BEGIN Exercise material
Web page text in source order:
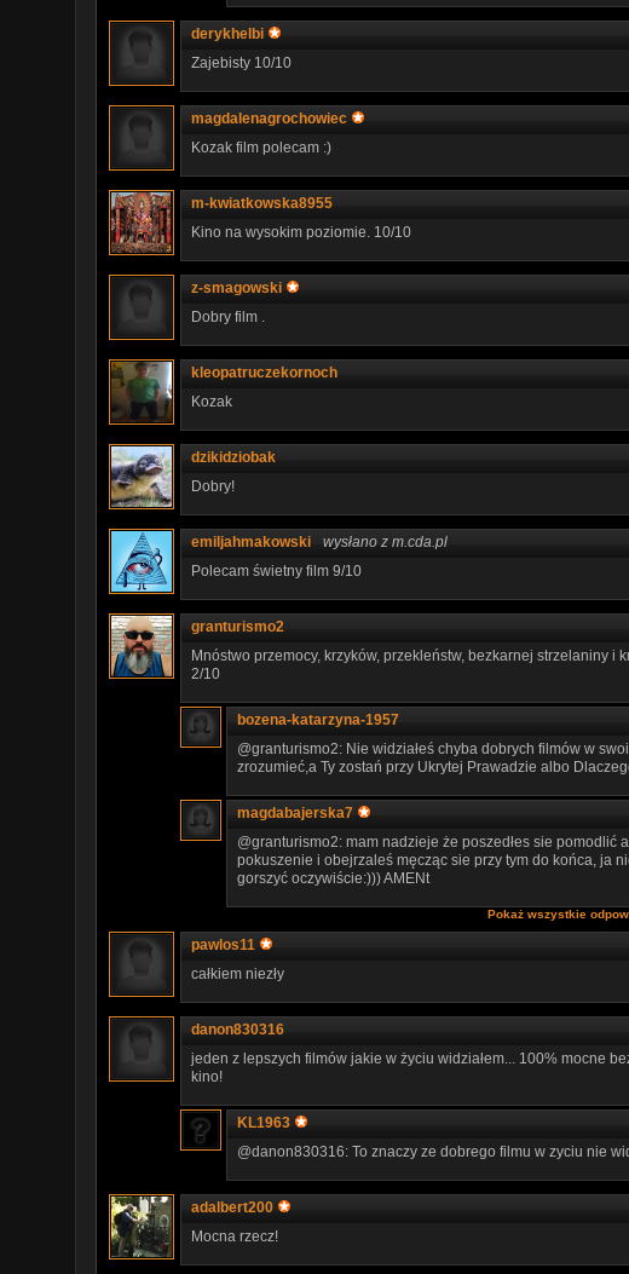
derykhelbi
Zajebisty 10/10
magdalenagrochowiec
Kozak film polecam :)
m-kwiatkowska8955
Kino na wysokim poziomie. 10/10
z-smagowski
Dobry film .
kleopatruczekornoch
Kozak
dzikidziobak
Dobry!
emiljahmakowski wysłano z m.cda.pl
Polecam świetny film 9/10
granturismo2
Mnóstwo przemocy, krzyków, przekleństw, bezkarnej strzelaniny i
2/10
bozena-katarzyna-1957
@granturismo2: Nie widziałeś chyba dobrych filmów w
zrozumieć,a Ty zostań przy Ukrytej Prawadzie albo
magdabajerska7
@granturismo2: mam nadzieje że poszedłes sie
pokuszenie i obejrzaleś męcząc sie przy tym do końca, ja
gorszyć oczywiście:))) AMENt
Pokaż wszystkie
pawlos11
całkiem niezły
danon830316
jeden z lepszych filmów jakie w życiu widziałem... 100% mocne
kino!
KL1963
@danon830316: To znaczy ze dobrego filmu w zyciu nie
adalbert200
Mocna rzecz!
END Exercise material
**Task item**
Using the material above, print word for word the lines from the one holding "m-kwiatkowska8955" through the last line.

**Your solution**
m-kwiatkowska8955
Kino na wysokim poziomie. 10/10
z-smagowski
Dobry film .
kleopatruczekornoch
Kozak
dzikidziobak
Dobry!
emiljahmakowski wysłano z m.cda.pl
Polecam świetny film 9/10
granturismo2
Mnóstwo przemocy, krzyków, przekleństw, bezkarnej strzelaniny i
2/10
bozena-katarzyna-1957
@granturismo2: Nie widziałeś chyba dobrych filmów w
zrozumieć,a Ty zostań przy Ukrytej Prawadzie albo
magdabajerska7
@granturismo2: mam nadzieje że poszedłes sie
pokuszenie i obejrzaleś męcząc sie przy tym do końca, ja
gorszyć oczywiście:))) AMENt
Pokaż wszystkie
pawlos11
całkiem niezły
danon830316
jeden z lepszych filmów jakie w życiu widziałem... 100% mocne
kino!
KL1963
@danon830316: To znaczy ze dobrego filmu w zyciu nie
adalbert200
Mocna rzecz!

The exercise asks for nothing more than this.